- **Material supplied**:

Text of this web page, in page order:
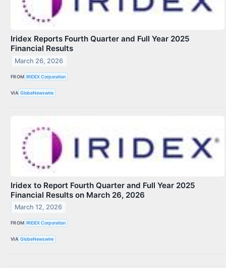
Iridex Reports Fourth Quarter and Full Year 2025
Financial Results
March 26, 2026
FROM IRIDEX Corporation
VIA GlobeNewswire
Iridex to Report Fourth Quarter and Full Year 2025
Financial Results on March 26, 2026
March 12, 2026
FROM IRIDEX Corporation
VIA GlobeNewswire

- **Task details**:
The records above are to be repeated word for word, with the pictures omitted.

- **Task solution**:
Text of this web page, in page order:
Iridex Reports Fourth Quarter and Full Year 2025
Financial Results
March 26, 2026
FROM IRIDEX Corporation
VIA GlobeNewswire
Iridex to Report Fourth Quarter and Full Year 2025
Financial Results on March 26, 2026
March 12, 2026
FROM IRIDEX Corporation
VIA GlobeNewswire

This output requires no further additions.